Dataset entries:
┄┄┄┄┄┄┄┄┄┄
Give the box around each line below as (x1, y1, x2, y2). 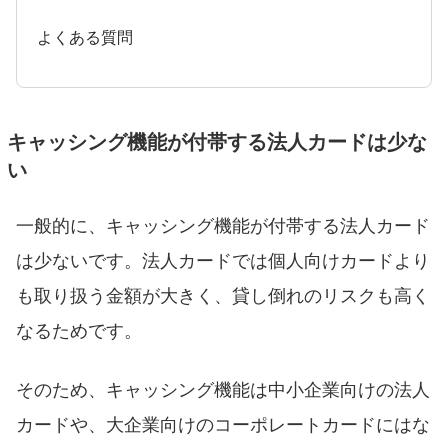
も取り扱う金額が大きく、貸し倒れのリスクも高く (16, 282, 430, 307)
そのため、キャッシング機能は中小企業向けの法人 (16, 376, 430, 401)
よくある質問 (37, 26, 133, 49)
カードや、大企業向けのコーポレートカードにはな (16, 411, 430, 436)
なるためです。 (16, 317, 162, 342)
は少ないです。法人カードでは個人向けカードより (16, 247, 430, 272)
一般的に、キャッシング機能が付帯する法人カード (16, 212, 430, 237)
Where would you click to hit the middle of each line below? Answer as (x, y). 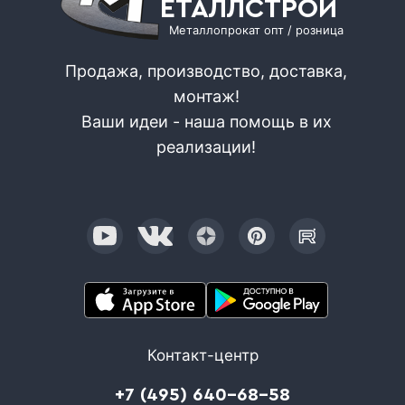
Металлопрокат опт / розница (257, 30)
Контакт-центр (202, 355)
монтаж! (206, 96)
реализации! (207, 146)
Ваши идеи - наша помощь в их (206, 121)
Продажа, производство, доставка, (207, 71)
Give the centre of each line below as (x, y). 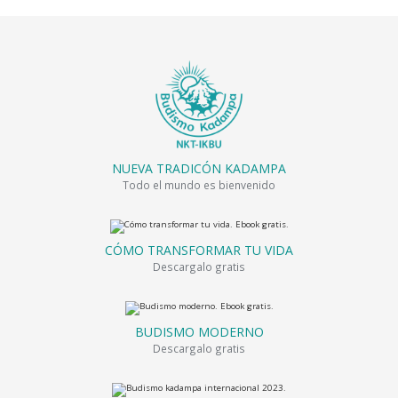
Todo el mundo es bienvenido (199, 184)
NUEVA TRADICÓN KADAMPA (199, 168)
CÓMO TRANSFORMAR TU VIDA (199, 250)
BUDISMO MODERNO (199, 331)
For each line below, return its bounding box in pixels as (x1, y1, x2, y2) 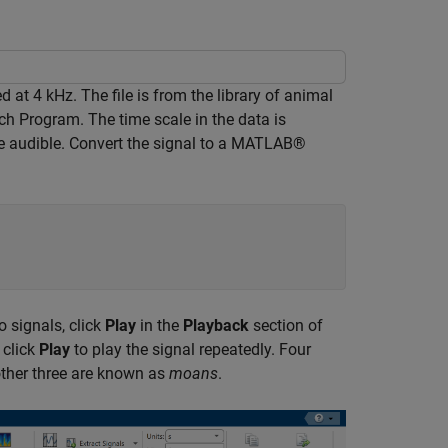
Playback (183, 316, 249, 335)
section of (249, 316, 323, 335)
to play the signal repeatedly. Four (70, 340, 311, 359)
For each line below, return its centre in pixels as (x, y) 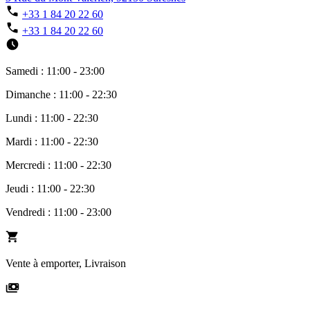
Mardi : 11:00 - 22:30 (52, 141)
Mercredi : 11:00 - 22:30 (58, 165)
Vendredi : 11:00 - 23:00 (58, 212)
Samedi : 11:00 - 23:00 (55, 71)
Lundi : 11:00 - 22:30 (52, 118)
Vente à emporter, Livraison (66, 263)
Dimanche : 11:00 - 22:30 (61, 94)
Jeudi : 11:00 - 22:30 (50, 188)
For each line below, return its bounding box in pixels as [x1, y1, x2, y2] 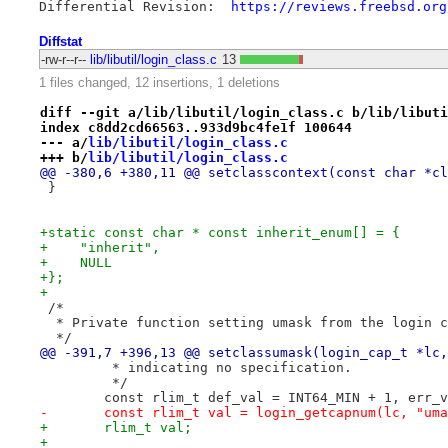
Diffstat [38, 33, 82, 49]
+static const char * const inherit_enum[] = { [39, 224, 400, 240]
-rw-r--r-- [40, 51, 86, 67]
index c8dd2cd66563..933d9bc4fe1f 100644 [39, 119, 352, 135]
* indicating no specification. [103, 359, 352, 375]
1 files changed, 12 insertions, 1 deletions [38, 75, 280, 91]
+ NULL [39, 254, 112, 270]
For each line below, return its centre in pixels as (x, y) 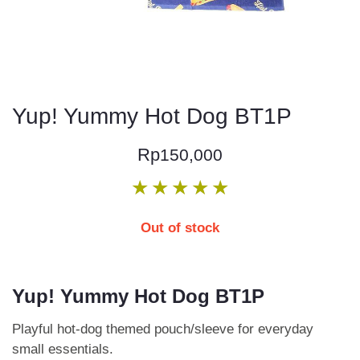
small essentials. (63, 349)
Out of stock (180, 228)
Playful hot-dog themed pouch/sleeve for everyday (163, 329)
┄┄┄┄┄┄┄┄┄┄
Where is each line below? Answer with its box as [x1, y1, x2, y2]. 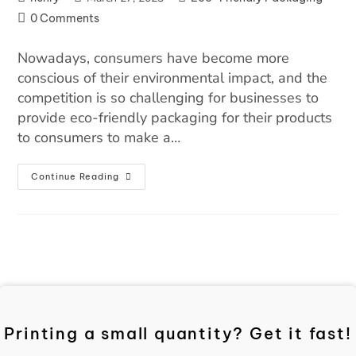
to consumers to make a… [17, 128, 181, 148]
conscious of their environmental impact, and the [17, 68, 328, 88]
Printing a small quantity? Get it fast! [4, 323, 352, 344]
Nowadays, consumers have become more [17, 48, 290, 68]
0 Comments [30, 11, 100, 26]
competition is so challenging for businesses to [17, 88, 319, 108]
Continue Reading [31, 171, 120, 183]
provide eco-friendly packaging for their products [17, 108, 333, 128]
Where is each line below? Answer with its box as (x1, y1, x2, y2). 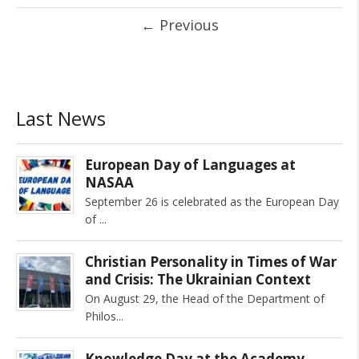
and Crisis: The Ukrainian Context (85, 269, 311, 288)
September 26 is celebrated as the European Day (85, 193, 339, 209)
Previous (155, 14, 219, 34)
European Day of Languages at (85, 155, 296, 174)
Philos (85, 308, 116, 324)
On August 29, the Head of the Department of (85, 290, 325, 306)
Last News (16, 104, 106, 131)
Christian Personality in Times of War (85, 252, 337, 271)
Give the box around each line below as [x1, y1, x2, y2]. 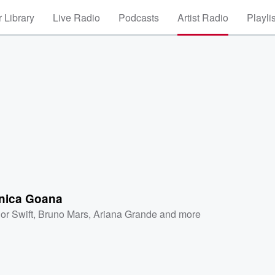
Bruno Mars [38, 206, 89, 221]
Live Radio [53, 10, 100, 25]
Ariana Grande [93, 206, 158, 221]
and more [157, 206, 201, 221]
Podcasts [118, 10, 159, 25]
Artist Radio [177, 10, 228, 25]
┄┄┄┄┄┄┄┄┄┄
Exercise: What do the lines above say from the one containing "Bruno Mars [38, 206, 89, 221]" down to the one containing "Artist Radio [177, 10, 228, 25]"? Return them exactly, both end lines included, and only them.

Task result:
Bruno Mars [38, 206, 89, 221]
Live Radio [53, 10, 100, 25]
Ariana Grande [93, 206, 158, 221]
and more [157, 206, 201, 221]
Podcasts [118, 10, 159, 25]
Artist Radio [177, 10, 228, 25]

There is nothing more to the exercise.